Chad Ruoff, MD – Center for Sleep Medicine, Mayo Clinic; David Plante, MD, PhD – University of Wisconsin-Madison; Deborah Nichols, MS – Jazz Pharmaceuticals; Teresa Steininger, PhD – Jazz Pharmaceuticals; Jing Dai, PhD – Jazz Pharmaceuticals; M Todd Kirby, PhD – Jazz Pharmaceuticals; Medical College of Georgia at Augusta University; Alyssa Cairns, PhD – Jazz Pharmaceuticals; Marisa Whalen, PharmD – Jazz Pharmaceuticals; Logan Schneider, MD – Stanford University Center for Sleep Sciences and Medicine
Psych Congress 2025
Abstract: Introduction: This post-hoc analysis of DUET (Develop hypersomnia Understanding by Evaluating low-sodium oxybate Treatment; NCT05875974) evaluated effectiveness/safety of low-sodium oxybate (LXB; Xywav®) in participants with narcolepsy with or without psychiatric comorbidities (PsychCM; per medical history).


Methods: DUET included screening, 8-day baseline (BL), 2-8-week LXB dose titration/optimization, 2-week stable-dose, 8-day end-of-treatment (EOT), and 2-week safety follow-up periods. Outcomes included Epworth Sleepiness Scale (ESS), Narcolepsy Severity Scales (NSS; for narcolepsy types 1 and 2 [NT1/NT2]), Patient Global Impression of Change (PGI-C), and Patient Health Questionnaire-9 (PHQ-9). Least squares mean (LSM) changes were adjusted for baseline values.

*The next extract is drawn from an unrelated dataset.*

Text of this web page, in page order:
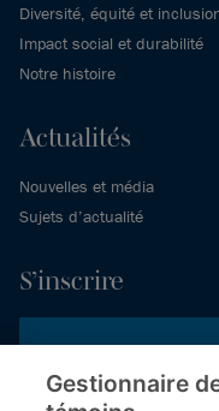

Results: Fifty-five narcolepsy participants enrolled; 27 had concurrent PsychCM (most commonly depression and attention-deficit/hyperactivity disorder). Most participants (with/without PsychCM) were female (77.8%/67.9%) and White (92.6%/67.9%); thirty-four completed the study. Participants showed improved ESS and NSS scores from BL to EOT-LSM changes (95% CI): ESS, with PsychCM −8.3 (−10.8, −5.7), without PsychCM −6.9 (−9.8, −4.0); NSS-NT1, with PsychCM −22.0 (−27.7, −16.2), without PsychCM −17.2 (−23.4, −11.0); NSS-NT2, with PsychCM −12.3 (−16.6, −8.0), without PsychCM −9.5 (−15.2, −3.8). At EOT, a majority of participants (with/without PsychCM) reported "much"/"very much" PGI-C improvement for overall disease (82.4%/69.2%), and "none to minimal"/"mild" severity of depressive symptoms on PHQ-9 (88.9%/100.0%). Percentages of participants with/without PsychCM reporting ≥1 treatment-emergent adverse event (TEAE) were 76.9%/48.3%; common TEAEs included nausea, dizziness, and headache in both subgroups.


Conclusions: Results demonstrated effectiveness of LXB in participants with narcolepsy regardless of psychiatric comorbidities. TEAEs were consistent with the known LXB safety profile.

Short Description: This post hoc analysis of DUET (NCT05875974) evaluated the effectiveness/safety of low-sodium oxybate (LXB) treatment on narcolepsy in participants with or without psychiatric comorbidities. LXB-treated participants in both subgroups demonstrated improvements in Epworth Sleepiness Scale and Narcolepsy Severity Scales (NT1 and NT2) scores. Both subgroups showed improvements in Patient Global Impression of Change for overall disease and Patient Health Questionnaire-9 scores. Treatment-emergent adverse events in both subgroups were consistent with the known LXB safety profile.